Up close and personal in the classroom
Teaching assistants pick up where professors leave off - and they are gaining in importance in the undergraduate system, writes Caroline Alphonso
By Caroline Alphonso
The Globe and Mail
From having them grade exams to answering student queries, universities are depending more and more on teaching assistants as enrolment continues to increase.
In lectures with hundreds of young people, students catch only a glimpse of their professors. Under the instruction of graduate students in smaller tutorials, especially in larger universities, undergrads tend to feel less like a number.
Although school officials insist that teaching assistants do not replace professors, Mikael Swayze, a spokesman for the University of Toronto's teaching assistants, says these graduate and sometimes even undergraduate assistants are usually the ones who get to know students best.
“As you get larger classes, more material has to be delivered in smaller settings,” Mr. Swayze said. “A lot of the real learning happens in the labs and the tutorials.”
Students echo these sentiments, pushing Brock University to the head of the pack for the quality of its teaching assistants in the University Report Card survey. Sherbrooke and Laval followed closely behind.
“Brock is known for their seminars and good quality TAs. They are always there to answer questions, and are available most of the time outside their hours,” one student wrote in the survey. “These seminars are a good way to interacting, and making sure you understand the material learned in lecture.”
Another student said the teaching assistants at the university “improved my experience 100 per cent with their help and enthusiasm about the subjects. I'm definitely appreciative of the teaching assistants.”
In the University Report Card, students placed Carleton University last in the quality of its teaching assistants, with a few complaining that some of their teaching assistants don't speak English well.
“The main obstacle preventing Carleton from providing a great overall academic experience is the quality of teaching assistants,” one student said. “TAs, instead of acting as supplements to lectures, end up confusing us even more.”

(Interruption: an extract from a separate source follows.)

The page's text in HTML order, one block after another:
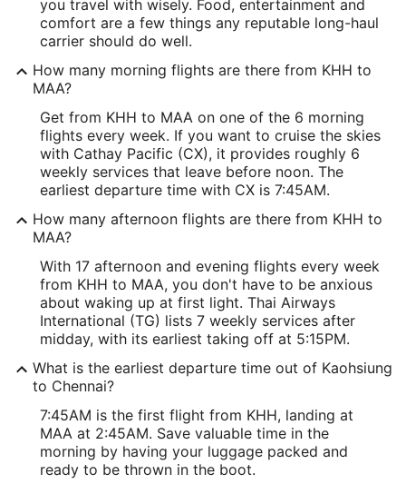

Another respondent wrote: “I had one fantastic TA who went out of her way to be knowledgeable, assertive and courteous…on the other hand, a different TA was very abrupt, uninviting and rude at times.”
At Brock, Jill Grose, associate director of the Centre for Teaching, Learning and Educational Technologies, said the university’s teaching assistants are a diverse group, ranging from students to alumni to professionals in the community. In fact, one of the recent winners of Brock’s teaching assistant award is a retired police officer who assisted in political science.
“The TAs act as a liaison between the student and faculty,” Ms. Grose said. Like most other universities across the country, Brock has large seminars containing hundreds of students. Students then meet with a teaching assistant in smaller tutorial groups, where class sizes are capped at around 20 students.
“The [tutorial] system appeals to a lot of undergraduate students. That’s why TAs do so well,” said Ms. Grose, who is also a teaching assistant in the English department.
Jill Macdonald, 27, still remembers how nervous she was when she first walked to the front of a classroom two years ago. She was an undergraduate student at Brock, helping around 20 students in the women's studies program understand the material.
She signed up for the job because she wanted to work with professors and those who shared an interest in the program. Most teaching assistants say the job gives them a flavour of teaching life, as well as a salary to help pay their tuition.
“It's a huge amount of responsibility - just being on the other side and being responsible every week for making it interesting,” she said.
Teaching assistants at Brock earn around $15 an hour, but the salary can go as high as roughly $30 in some of the country's bigger universities.
Mr. Swayze said the high salary is well deserved because there is more pressure being put on teaching assistants. Besides grading more essays and marking exams, teaching assistants have seen tutorial groups get larger as enrolment increases.
Although some universities have added more tutorial sections instead of increasing the size of tutorial groups, Mr. Swayze said that some departments at the University of Toronto, in particular, have moved to 30-person tutorial groups.
He fears that undergraduate students are not receiving the quality education they pay for with larger tutorial groups. “Once you start moving into 30-person tutorials, the amount of learning that is being done is limited,” he said.